Sorting characters in varchar2 alphabetically

I'm looking for a function that sorts the characters in varchar2 alphabetically.

Is there something built in to oracle that I can use, or do I need to create a UI in PL / SQL?

+2


a source to share


5 answers


From the answer at http://forums.oracle.com/forums/thread.jspa?messageID=1791550 this might work, but no need to test 10g ...

SELECT MIN(permutations)
FROM (SELECT REPLACE (SYS_CONNECT_BY_PATH (n, ','), ',') permutations
    FROM (SELECT LEVEL l, SUBSTR ('&col', LEVEL, 1) n
        FROM DUAL
        CONNECT BY LEVEL <= LENGTH ('&col')) yourtable
    CONNECT BY NOCYCLE l != PRIOR l)
WHERE LENGTH (permutations) = LENGTH ('&col')

      



The example is col

defined in SQL * Plus, but if you make this function you can pass it or you can rework it so that I can use a table column I suppose.
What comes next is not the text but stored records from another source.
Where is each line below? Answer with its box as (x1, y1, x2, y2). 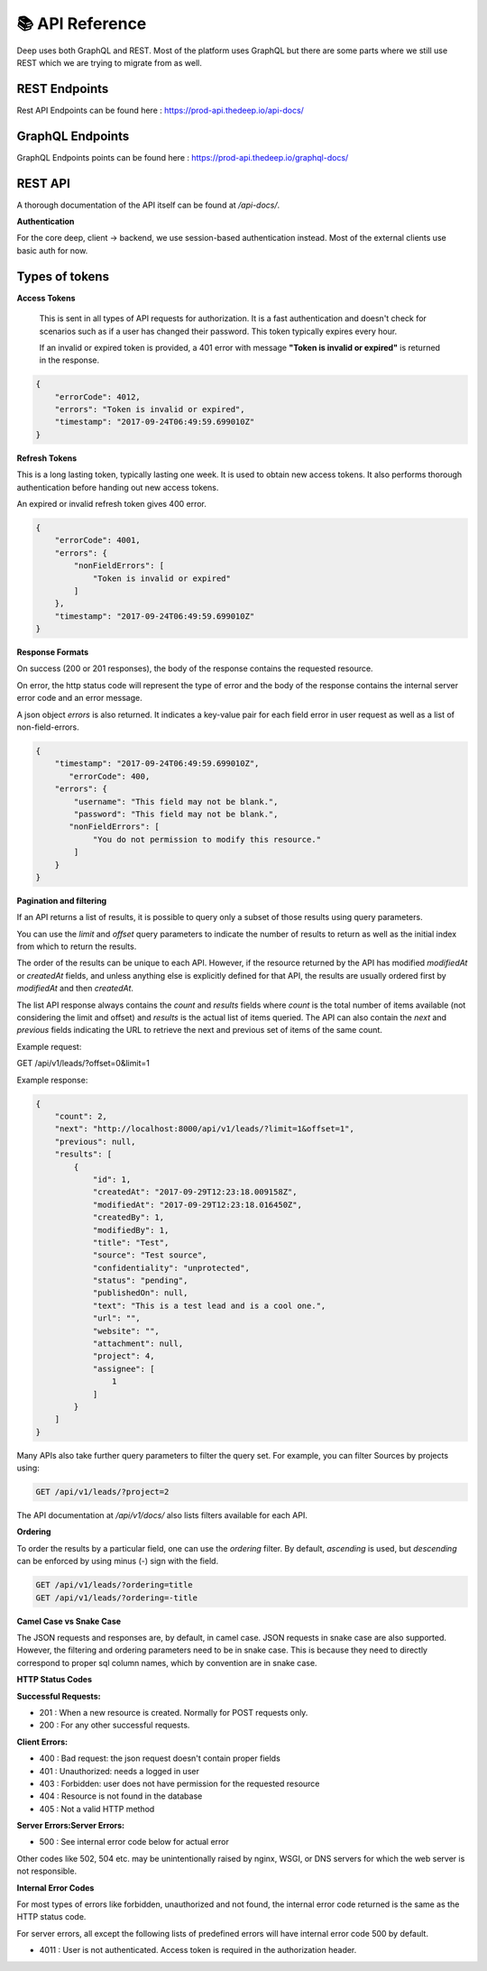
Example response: (16, 1074, 88, 1085)
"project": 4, (92, 1351, 155, 1361)
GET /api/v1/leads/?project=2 (35, 1487, 170, 1497)
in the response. (39, 355, 99, 365)
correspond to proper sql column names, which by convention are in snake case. (16, 1657, 317, 1668)
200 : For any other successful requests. (39, 1719, 190, 1731)
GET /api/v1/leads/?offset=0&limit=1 (16, 1058, 151, 1069)
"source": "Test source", (92, 1250, 207, 1260)

I would take this as a starting point, not a solution; the original question was about anagrams, so it is meant to find all permutations, so something similar is possible, but simplified. I suspect this doesn't scale well for large values.

+1


a source


You must remember that there is no general agreement on what "alphabetically" means. It all depends on what country it is in and who is looking at your data and what context it is in.

For example, in DK there are a large number of different sortings a, aa, b, c, æ, ø, å



  • alphabetically: a, aa, b, c, æ, ø, å
  • for some dictionary: a, aa, å, b, c, æ, ø
  • for other dictionaries: a, b, c, æ, ø, aa, å
  • according to Microsoft standard: a, b, c, æ, ø, aa, å

check out http://www.siao2.com/2006/04/27/584439.aspx for more information. Which also happens to be a great blog for issues like these.

+1


a source


So in the end I went down the PL / SQL path because after some searching I realized that there is no built-in function I can use.
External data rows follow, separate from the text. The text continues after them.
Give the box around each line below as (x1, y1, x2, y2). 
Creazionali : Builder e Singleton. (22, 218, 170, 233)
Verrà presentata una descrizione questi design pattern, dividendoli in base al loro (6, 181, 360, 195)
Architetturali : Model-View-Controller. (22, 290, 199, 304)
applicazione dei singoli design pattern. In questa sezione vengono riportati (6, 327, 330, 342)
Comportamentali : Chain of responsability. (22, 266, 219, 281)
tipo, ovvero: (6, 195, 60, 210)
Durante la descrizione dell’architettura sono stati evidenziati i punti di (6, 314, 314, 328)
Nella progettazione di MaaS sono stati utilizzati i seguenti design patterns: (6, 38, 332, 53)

Here's what I came up with. It is based on the future of associative array, which is that Oracle stores keys in sorted order.
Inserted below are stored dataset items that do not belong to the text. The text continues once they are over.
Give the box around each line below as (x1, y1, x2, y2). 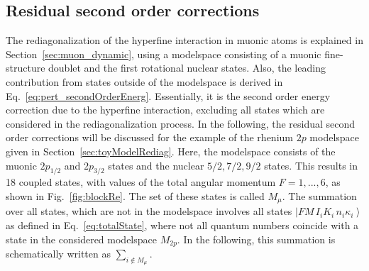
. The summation (282, 188, 357, 203)
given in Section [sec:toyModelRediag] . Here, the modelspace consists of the (6, 143, 336, 158)
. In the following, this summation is (177, 231, 336, 246)
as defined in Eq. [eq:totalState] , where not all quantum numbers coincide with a (6, 217, 359, 232)
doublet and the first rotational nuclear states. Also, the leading (48, 60, 326, 75)
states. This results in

create or replace function sort_chars(p_string in varchar2) return varchar deterministic
as
     rv varchar2(4000);
     ch  varchar2(1);
     type vcArray is table of varchar(4000) index by varchar2(1);
     sorted vcArray;

     key varchar2(1);

begin
     for i in 1 .. length(p_string)
     loop
        ch := substr(p_string, i, 1);

        if (sorted.exists(ch))
        then 
            sorted(ch) := sorted(ch) || ch;
        else
            sorted(ch) := ch;
        end if;
     end loop;


    rv := '';
    key  := sorted.FIRST;
    WHILE key IS NOT NULL LOOP
        rv := rv || sorted(key);
        key := sorted.NEXT(key);
    END LOOP;

     return rv;
end;

      

Simple performance test:

set timing on;

create table test_sort_fn as 
select t1.object_name || rownum as test from user_objects t1, user_objects t2;

select count(distinct test) from  test_sort_fn;

select count (*)  from (select sort_chars(test)  from test_sort_fn);


Table created.
Elapsed: 00:00:01.32

COUNT(DISTINCTTEST)
-------------------
             384400
1 row selected.
Elapsed: 00:00:00.57

  COUNT(*)
----------
    384400
1 row selected.
Elapsed: 00:00:00.06

      

+1


a source


Assuming you don't mind having characters returned 1 per line:

select substr(str, r, 1) X from (
select 'CAB' str,
       rownum r
from dual connect by level <= 4000
) where r <= length(str) order by X;

X
=
A
B
C

      

0


a source


You can use the following query:

select listagg(letter) 
    within group (order by UPPER(letter), ASCII(letter) DESC) 
from
(
select regexp_substr('gfedcbaGFEDCBA', '.', level) as letter from dual
connect by regexp_substr('gfedcbaGFEDCBA', '.', level) is not null
);

      

The subquery splits the string into records (one character each) using regexp_substr, and the outer query concatenates the records into one line using listagg after sorting them.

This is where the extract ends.